**WORK REQUEST:**
Copy the lines from the start of the records below through the line containing "there will be a", both included, and leave out the pictures.

(Records drawn from a dataset)
============

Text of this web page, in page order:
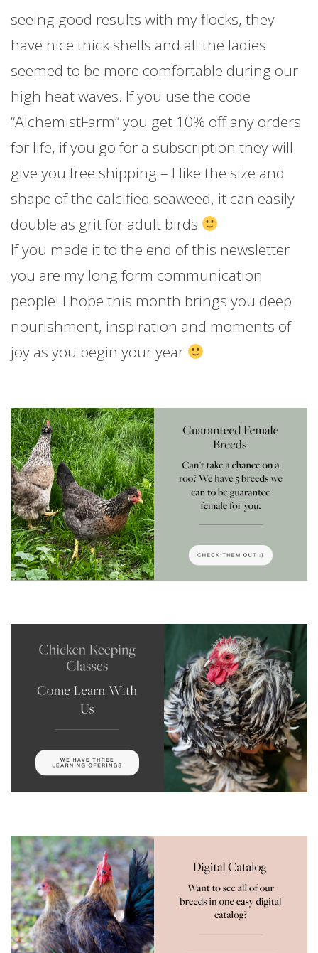
seeing good results with my flocks, they
have nice thick shells and all the ladies
seemed to be more comfortable during our
high heat waves. If you use the code
“AlchemistFarm” you get 10% off any orders
for life, if you go for a subscription they will
give you free shipping – I like the size and
shape of the calcified seaweed, it can easily
double as grit for adult birds
If you made it to the end of this newsletter
you are my long form communication
people! I hope this month brings you deep
nourishment, inspiration and moments of
joy as you begin your year
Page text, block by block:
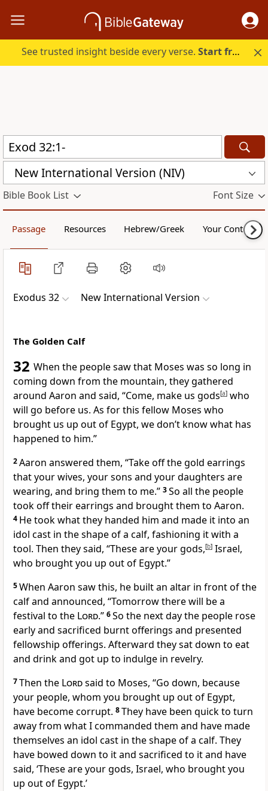
See trusted insight beside every verse.Start free.
New International Version (NIV)
Bible Book List Font Size
Passage Resources Hebrew/Greek Your Content
Exodus 32 New International Version
The Golden Calf
32 When the people saw that Moses was so long in
coming down from the mountain, they gathered
around Aaron and said, “Come, make us gods[a] who
will go before us. As for this fellow Moses who
brought us up out of Egypt, we don’t know what has
happened to him.”
2Aaron answered them, “Take off the gold earrings
that your wives, your sons and your daughters are
wearing, and bring them to me.” 3So all the people
took off their earrings and brought them to Aaron.
4 He took what they handed him and made it into an
idol cast in the shape of a calf, fashioning it with a
tool. Then they said, “These are your gods,[b] Israel,
who brought you up out of Egypt.”
5When Aaron saw this, he built an altar in front of the
calf and announced, “Tomorrow there will be a
festival to the Lord.” 6So the next day the people rose
early and sacrificed burnt offerings and presented
fellowship offerings. Afterward they sat down to eat
and drinkand got up to indulge in revelry.
7Then the Lordsaid to Moses, “Go down, because
your people, whom you brought up out of Egypt,
have become corrupt. 8They have been quick to turn
awayfrom what I commanded them and have made
themselves an idol cast in the shape of a calf. They
have bowed down to it and sacrificed to it and have
said, ‘These are your gods, Israel, who brought you
up out of Egypt.’
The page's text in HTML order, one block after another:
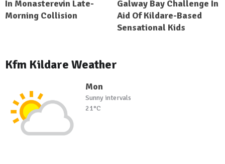
In Monasterevin Late-
Morning Collision
Galway Bay Challenge In
Aid Of Kildare-Based
Sensational Kids
Kfm Kildare Weather
Mon
Sunny intervals
21°C
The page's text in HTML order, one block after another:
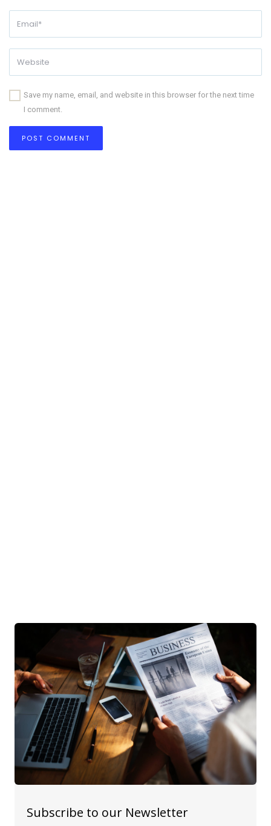
Save my name, email, and website in this browser for the next time
I comment.
Subscribe to our Newsletter
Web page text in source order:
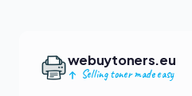
webuytoners.eu
Selling toner made easy

============

**WRITTEN SOLUTION:**
Text of this web page, in page order:
seeing good results with my flocks, they
have nice thick shells and all the ladies
seemed to be more comfortable during our
high heat waves. If you use the code
“AlchemistFarm” you get 10% off any orders
for life, if you go for a subscription they will
give you free shipping – I like the size and
shape of the calcified seaweed, it can easily
double as grit for adult birds
If you made it to the end of this newsletter
you are my long form communication
people! I hope this month brings you deep
nourishment, inspiration and moments of
joy as you begin your year
Page text, block by block:
See trusted insight beside every verse.Start free.
New International Version (NIV)
Bible Book List Font Size
Passage Resources Hebrew/Greek Your Content
Exodus 32 New International Version
The Golden Calf
32 When the people saw that Moses was so long in
coming down from the mountain, they gathered
around Aaron and said, “Come, make us gods[a] who
will go before us. As for this fellow Moses who
brought us up out of Egypt, we don’t know what has
happened to him.”
2Aaron answered them, “Take off the gold earrings
that your wives, your sons and your daughters are
wearing, and bring them to me.” 3So all the people
took off their earrings and brought them to Aaron.
4 He took what they handed him and made it into an
idol cast in the shape of a calf, fashioning it with a
tool. Then they said, “These are your gods,[b] Israel,
who brought you up out of Egypt.”
5When Aaron saw this, he built an altar in front of the
calf and announced, “Tomorrow there will be a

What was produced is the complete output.